Moreover, vWM research (and related research into visual imagery) provides a window on what we cognition scientists arguably find the most exciting: As purely “mental” representations, somehow activated and manipulated “on line,” visual memoranda provide the epitome of a rich and dynamic internal, cognitive world. As a memory of the present, one could argue that the content of vWM reflects what is currently in the mind's eye, either sampled from the external environment, maintained for later use, imagined, or retrieved from long-term memory.

Finally, in an increasingly more visually driven world, it is important to fully understand our visual capacities, in order to optimally design the visual environment.

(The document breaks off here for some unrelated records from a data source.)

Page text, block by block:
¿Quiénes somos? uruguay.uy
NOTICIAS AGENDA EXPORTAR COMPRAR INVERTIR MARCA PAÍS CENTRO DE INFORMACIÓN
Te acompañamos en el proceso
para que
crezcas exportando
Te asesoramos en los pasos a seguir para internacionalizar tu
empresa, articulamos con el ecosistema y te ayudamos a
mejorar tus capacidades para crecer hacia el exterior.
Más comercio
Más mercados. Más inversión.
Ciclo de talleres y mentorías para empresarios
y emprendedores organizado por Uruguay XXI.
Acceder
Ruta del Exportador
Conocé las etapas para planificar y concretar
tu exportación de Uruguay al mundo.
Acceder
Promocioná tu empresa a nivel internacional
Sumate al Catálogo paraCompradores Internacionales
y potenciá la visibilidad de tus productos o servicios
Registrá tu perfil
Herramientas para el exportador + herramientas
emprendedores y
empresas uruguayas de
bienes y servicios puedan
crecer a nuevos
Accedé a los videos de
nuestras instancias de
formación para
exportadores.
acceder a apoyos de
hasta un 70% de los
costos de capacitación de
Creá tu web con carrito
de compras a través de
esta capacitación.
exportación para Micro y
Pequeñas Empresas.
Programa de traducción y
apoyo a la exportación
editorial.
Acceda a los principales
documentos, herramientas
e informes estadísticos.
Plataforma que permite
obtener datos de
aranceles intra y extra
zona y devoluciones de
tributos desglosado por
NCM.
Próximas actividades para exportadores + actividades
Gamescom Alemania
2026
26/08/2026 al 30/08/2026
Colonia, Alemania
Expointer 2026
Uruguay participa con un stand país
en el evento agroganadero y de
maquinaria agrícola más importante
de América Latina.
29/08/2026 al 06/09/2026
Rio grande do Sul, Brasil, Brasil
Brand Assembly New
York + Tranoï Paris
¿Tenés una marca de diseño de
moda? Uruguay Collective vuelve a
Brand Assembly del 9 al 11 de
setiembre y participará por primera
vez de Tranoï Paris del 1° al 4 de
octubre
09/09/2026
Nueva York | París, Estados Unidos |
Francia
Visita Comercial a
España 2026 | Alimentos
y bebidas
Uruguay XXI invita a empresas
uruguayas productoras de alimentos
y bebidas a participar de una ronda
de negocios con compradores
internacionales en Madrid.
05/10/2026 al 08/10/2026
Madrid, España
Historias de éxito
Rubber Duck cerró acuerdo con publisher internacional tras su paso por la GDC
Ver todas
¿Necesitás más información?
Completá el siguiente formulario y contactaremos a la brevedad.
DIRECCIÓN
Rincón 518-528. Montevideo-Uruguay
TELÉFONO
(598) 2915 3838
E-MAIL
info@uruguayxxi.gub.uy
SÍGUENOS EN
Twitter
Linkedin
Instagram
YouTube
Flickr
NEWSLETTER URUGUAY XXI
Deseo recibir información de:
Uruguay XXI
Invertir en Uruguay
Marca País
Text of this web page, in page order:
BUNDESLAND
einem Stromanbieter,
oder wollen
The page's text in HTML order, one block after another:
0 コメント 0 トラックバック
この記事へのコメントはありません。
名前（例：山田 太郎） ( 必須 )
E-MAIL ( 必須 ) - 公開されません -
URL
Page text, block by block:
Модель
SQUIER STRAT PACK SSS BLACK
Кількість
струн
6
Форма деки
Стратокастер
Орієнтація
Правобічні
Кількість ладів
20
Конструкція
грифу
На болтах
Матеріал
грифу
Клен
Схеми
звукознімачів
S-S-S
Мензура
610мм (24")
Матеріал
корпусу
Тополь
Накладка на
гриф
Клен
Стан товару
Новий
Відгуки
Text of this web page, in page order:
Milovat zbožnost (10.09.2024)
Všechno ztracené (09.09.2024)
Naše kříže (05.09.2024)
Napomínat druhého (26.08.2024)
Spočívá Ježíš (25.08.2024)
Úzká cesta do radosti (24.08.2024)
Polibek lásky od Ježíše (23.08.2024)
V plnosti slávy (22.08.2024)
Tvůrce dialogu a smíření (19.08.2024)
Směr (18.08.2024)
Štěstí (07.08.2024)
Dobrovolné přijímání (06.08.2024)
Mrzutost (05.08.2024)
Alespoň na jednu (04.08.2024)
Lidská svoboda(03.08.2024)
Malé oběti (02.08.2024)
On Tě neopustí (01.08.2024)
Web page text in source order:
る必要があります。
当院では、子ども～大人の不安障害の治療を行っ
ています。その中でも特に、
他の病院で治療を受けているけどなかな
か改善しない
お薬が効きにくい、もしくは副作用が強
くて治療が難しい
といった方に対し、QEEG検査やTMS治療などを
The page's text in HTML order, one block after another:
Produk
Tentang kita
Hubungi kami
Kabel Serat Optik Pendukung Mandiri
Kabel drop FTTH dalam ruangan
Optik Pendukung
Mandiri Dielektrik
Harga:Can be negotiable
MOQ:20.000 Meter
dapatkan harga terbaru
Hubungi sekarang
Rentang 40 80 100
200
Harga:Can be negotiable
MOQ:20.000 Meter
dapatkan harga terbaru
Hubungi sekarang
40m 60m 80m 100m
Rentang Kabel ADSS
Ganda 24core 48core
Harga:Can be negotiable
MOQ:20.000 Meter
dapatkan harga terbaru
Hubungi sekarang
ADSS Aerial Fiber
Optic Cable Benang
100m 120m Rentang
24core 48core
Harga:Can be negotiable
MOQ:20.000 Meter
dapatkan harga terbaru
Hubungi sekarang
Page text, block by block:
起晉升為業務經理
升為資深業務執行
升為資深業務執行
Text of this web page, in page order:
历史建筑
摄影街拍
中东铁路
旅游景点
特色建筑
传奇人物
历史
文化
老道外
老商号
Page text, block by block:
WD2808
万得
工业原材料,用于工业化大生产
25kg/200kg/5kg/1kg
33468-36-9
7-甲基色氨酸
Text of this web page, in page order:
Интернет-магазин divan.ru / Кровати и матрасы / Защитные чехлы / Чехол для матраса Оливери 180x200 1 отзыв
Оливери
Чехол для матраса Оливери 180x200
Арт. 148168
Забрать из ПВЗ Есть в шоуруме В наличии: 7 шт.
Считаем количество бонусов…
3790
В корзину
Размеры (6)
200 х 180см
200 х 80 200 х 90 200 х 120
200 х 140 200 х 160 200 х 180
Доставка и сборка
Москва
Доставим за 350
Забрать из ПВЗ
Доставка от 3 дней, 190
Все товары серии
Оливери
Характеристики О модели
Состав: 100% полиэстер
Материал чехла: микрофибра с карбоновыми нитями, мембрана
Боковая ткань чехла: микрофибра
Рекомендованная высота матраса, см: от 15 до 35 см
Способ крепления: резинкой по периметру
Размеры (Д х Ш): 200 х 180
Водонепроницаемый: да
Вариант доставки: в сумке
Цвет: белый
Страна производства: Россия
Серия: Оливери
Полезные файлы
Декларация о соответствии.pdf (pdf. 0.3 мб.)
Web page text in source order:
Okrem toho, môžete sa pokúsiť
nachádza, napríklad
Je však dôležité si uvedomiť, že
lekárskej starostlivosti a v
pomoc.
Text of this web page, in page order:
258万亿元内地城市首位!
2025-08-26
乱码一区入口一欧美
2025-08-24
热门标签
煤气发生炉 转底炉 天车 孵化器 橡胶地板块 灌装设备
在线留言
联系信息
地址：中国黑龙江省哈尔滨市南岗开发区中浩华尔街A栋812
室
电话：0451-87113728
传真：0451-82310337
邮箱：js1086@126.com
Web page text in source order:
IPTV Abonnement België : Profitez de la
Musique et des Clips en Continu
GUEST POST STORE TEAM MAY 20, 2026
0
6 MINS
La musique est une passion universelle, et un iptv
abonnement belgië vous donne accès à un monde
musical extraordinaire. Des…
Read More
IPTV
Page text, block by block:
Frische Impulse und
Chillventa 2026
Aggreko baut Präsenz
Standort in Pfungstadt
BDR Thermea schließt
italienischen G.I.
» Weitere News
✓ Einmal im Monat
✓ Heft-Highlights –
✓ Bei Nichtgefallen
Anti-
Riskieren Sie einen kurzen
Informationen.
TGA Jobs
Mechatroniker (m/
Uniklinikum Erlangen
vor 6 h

Perhaps not surprisingly then, the past two decades have witnessed an extensive growth of vWM studies, as is shown in , with currently over 200 publications a year with visual working memory or visual short-term memory mentioned in title or abstract (source: Pubmed.gov, September 1, 2020). These publications contain lively debates about the function, content, control, and capacity of visual working memory, as well as its underlying neural architecture. Research on vWM has clearly crossed the borders between different disciplines, attracting researchers from a wide variety of backgrounds, including perception, attention, consciousness, action and memory. Though perhaps too early to tell, the same graph also suggests that the growth has been slowing over the most recent years, which is a sign of a maturing field, but probably also a field that is at a crossroads, looking for new directions. It is this mix of excitement and the sense of a field at a crossroads that inspired us to compile this special issue, which contains a selection of what may be best described as opinionated reviews and experimental explorations on where the field is and where it is or ought to be going. This selection grew out of a workshop on the same topic held at the Royal Dutch Academy of Sciences (KNAW) in Amsterdam, June 27–28, 2020, in which a superb range of experts on vWM came together.

Figure 1. Number of publications per year as indexed in Pubmed with either “visual working memory” or “visual short-term memory” in the title or abstract. Source: Pubmed.gov (September 1, 2020).

Figure 1. Number of publications per year as indexed in Pubmed with either “visual working memory” or “visual short-term memory” in the title or abstract. Source: Pubmed.gov (September 1, 2020).

And the contributions do reveal a number of clear trends, as well as a number of central current issues that still await resolution. Here we point these out and, where opportune, briefly add our own take on it.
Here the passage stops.